**Extracted records**

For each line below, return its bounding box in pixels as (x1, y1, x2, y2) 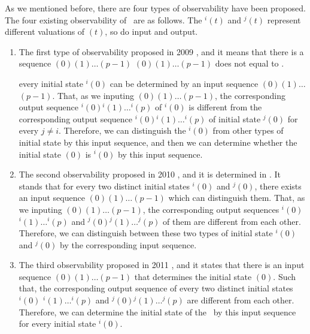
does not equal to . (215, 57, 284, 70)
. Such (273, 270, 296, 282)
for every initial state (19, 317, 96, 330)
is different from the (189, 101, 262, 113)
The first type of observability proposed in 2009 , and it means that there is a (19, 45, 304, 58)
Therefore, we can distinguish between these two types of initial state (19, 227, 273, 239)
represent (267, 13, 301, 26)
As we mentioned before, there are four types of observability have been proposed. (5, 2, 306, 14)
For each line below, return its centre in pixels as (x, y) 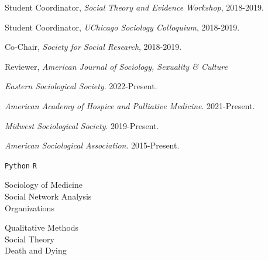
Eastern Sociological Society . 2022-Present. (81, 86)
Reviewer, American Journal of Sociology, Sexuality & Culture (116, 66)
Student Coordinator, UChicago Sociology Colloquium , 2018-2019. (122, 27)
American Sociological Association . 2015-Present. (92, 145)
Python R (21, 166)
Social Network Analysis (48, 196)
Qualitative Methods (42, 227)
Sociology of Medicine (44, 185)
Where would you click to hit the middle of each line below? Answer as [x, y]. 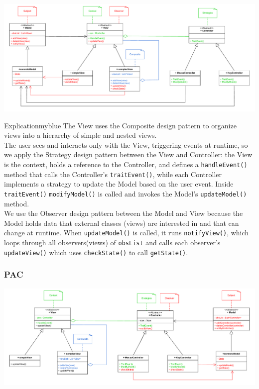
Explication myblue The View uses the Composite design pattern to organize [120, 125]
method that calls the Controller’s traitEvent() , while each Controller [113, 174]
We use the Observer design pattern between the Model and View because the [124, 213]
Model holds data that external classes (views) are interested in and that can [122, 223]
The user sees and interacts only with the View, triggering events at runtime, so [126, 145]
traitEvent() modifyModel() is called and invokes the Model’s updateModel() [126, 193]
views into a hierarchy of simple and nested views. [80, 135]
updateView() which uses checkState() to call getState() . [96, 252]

**WHAT THE EXERCISE ASKS**
In the reply, give again exactly the lines from the beginning of the entries above through the line with "For each line below, return its centre"; pictures stay out.

**SOLVED EXERCISE**
For each line below, return its bounding box in pixels as (x1, y1, x2, y2) 
does not equal to . (215, 57, 284, 70)
. Such (273, 270, 296, 282)
for every initial state (19, 317, 96, 330)
is different from the (189, 101, 262, 113)
The first type of observability proposed in 2009 , and it means that there is a (19, 45, 304, 58)
Therefore, we can distinguish between these two types of initial state (19, 227, 273, 239)
represent (267, 13, 301, 26)
As we mentioned before, there are four types of observability have been proposed. (5, 2, 306, 14)
For each line below, return its centre in pixels as (x, y) 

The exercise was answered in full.